### Task
Leave the images out, and copy each of the records below exactly.

### Available data
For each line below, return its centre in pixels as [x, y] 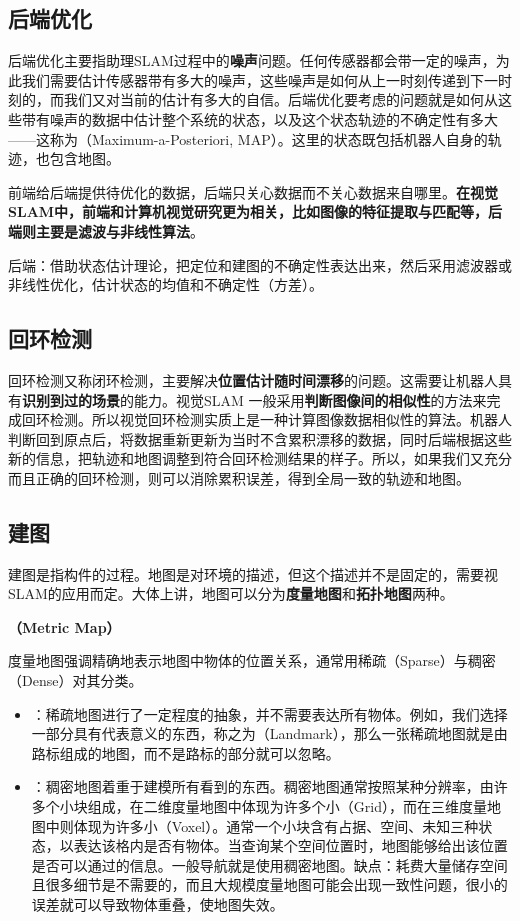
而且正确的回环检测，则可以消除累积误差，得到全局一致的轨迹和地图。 [239, 477]
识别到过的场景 [71, 399]
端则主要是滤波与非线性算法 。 [106, 230]
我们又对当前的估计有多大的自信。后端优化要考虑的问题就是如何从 [280, 99]
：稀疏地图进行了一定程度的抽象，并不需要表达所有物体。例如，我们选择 [269, 713]
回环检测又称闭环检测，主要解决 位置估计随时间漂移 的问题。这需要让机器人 [253, 379]
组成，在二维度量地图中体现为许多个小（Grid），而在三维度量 [287, 806]
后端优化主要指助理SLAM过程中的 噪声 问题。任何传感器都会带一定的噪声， [252, 60]
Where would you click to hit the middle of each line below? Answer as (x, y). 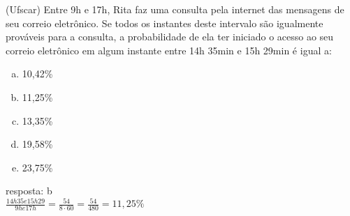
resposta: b (29, 191)
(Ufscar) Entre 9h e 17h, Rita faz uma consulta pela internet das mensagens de (175, 9)
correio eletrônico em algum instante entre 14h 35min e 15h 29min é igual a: (169, 50)
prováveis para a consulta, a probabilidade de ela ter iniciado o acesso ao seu (170, 37)
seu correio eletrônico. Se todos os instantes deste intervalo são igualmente (165, 23)
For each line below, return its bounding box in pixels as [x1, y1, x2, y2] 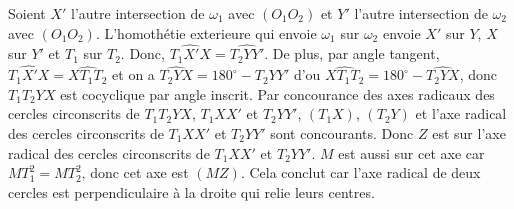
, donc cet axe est [81, 162, 189, 183]
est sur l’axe [432, 123, 506, 143]
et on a [112, 64, 155, 85]
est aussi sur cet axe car [338, 142, 485, 163]
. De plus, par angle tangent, [264, 43, 440, 64]
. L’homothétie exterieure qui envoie [95, 22, 317, 43]
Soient [8, 3, 46, 23]
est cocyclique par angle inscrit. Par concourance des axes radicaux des [60, 83, 495, 104]
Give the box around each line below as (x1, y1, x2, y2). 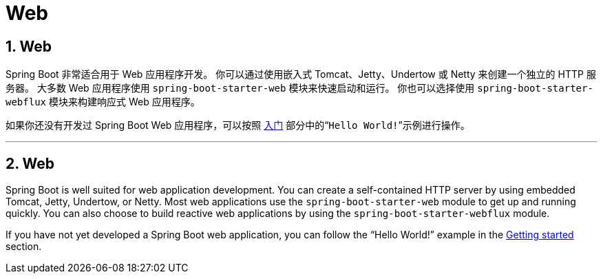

### Answer to the problem
For each line below, return its centre in pixels as [x, y] 
而且正确的回环检测，则可以消除累积误差，得到全局一致的轨迹和地图。 [239, 477]
识别到过的场景 [71, 399]
端则主要是滤波与非线性算法 。 [106, 230]
我们又对当前的估计有多大的自信。后端优化要考虑的问题就是如何从 [280, 99]
：稀疏地图进行了一定程度的抽象，并不需要表达所有物体。例如，我们选择 [269, 713]
回环检测又称闭环检测，主要解决 位置估计随时间漂移 的问题。这需要让机器人 [253, 379]
组成，在二维度量地图中体现为许多个小（Grid），而在三维度量 [287, 806]
后端优化主要指助理SLAM过程中的 噪声 问题。任何传感器都会带一定的噪声， [252, 60]
Where would you click to hit the middle of each line below? Answer as (x, y). 
resposta: b (29, 191)
(Ufscar) Entre 9h e 17h, Rita faz uma consulta pela internet das mensagens de (175, 9)
correio eletrônico em algum instante entre 14h 35min e 15h 29min é igual a: (169, 50)
prováveis para a consulta, a probabilidade de ela ter iniciado o acesso ao seu (170, 37)
seu correio eletrônico. Se todos os instantes deste intervalo são igualmente (165, 23)
For each line below, return its bounding box in pixels as [x1, y1, x2, y2] 
, donc cet axe est [81, 162, 189, 183]
est sur l’axe [432, 123, 506, 143]
et on a [112, 64, 155, 85]
est aussi sur cet axe car [338, 142, 485, 163]
. De plus, par angle tangent, [264, 43, 440, 64]
. L’homothétie exterieure qui envoie [95, 22, 317, 43]
Soient [8, 3, 46, 23]
est cocyclique par angle inscrit. Par concourance des axes radicaux des [60, 83, 495, 104]
Give the box around each line below as (x1, y1, x2, y2). 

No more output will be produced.